I was too harsh on alba, I understand her a little bit better now


"11 October 2006 (WENN)
Jessica Alba decided to leave her born-again Christian church after religious leaders accused her of being too promiscuous. The Fantastic Four star insists her multi-ethnic appearance stopped her from being accepted in the Latin community she grew up in, so she turned to the church looking for comfort. After four years as a born-again Christian, Alba backed away from religion because "older men would hit on me and my youth pastor said it was because I was wearing provocative clothing, when I wasn't. It just made me feel like if I was in any way desirable to the opposite sex, that it was my fault, and it made me ashamed of my body and of being a woman." Alba also vehemently disagreed with the church's condemnation of premarital sex and homosexuality and was bothered by the lack of strong female role models in the Bible. She tells US Elle magazine, "I thought it was a nice guide, but it certainly wasn't how I was going to live my life."


----------



## element_fighter (Jun 17, 2007)

Yay for the increase in exposure for teens and young people to a slut dominated society, i mean WTF is she thinking...


----------



## polishpete (Jun 17, 2007)

Rangamaru said:


> I was too harsh on alba, I understand her a little bit better now
> 
> 
> "11 October 2006 (WENN)
> Jessica Alba decided to leave her born-again Christian church after religious leaders accused her of being too promiscuous. The Fantastic Four star insists her multi-ethnic appearance stopped her from being accepted in the Latin community she grew up in, so she turned to the church looking for comfort. After four years as a born-again Christian, Alba backed away from religion because "older men would hit on me and my youth pastor said it was because I was wearing provocative clothing, when I wasn't. It just made me feel like if I was in any way desirable to the opposite sex, that it was my fault, and it made me ashamed of my body and of being a woman." Alba also vehemently disagreed with the church's condemnation of premarital sex and homosexuality and was bothered by the lack of strong female role models in the Bible. She tells US Elle magazine, "I thought it was a nice guide, but it certainly wasn't how I was going to live my life."
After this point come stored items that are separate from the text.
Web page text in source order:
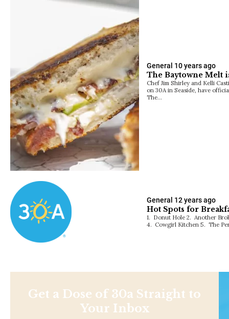
General 10 years ago
The Baytowne Melt
Chef Jim Shirley and Kelli
on 30A in Seaside, have
The…
General 12 years ago
Hot Spots for
1. Donut Hole 2. Another
4. Cowgirl Kitchen 5. The
Get a Dose of 30a Straight to
Your Inbox
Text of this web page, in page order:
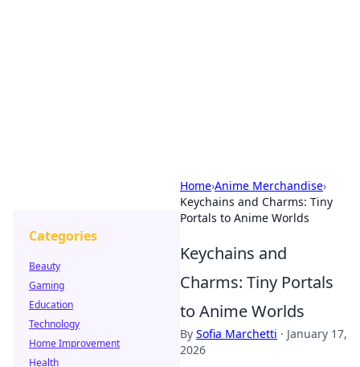
Home›Anime Merchandise›
Keychains and Charms: Tiny
Portals to Anime Worlds
Keychains and
Charms: Tiny Portals
to Anime Worlds
By Sofia Marchetti · January 17,
2026
Categories
Beauty
Gaming
Education
Technology
Home Improvement
Health
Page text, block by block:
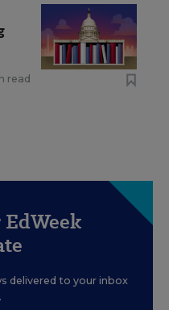
read
delivered to your inbox

I play my race card, woman card, and thong card in defense mode.  I use pot of greed, which lets me select two more cards.  i cast "uncomfortable discussions with 50 year old men, all staring at my tits" and "i wish the bible was different, but i probably never read it anyway" spell cards.  

I sacrifice all my monsters, and i summon "Excuses, why cant I just fuck and shut up about it?", and it automatically deals 4000 points of direct damage.


----------



## Toby (Jun 17, 2007)

This is sort of stupid to make a public announcement about. I bet that she could have got whoever she wants just be strolling into whatever bar she fancied, and voil?. 

But I suppose she really likes the attention she has as a sex-icon. That's fair enough in my opinion, but she could always try to get better at acting. I found that the Fantastic Four was very bad, although she did an outstanding job in Sin City. 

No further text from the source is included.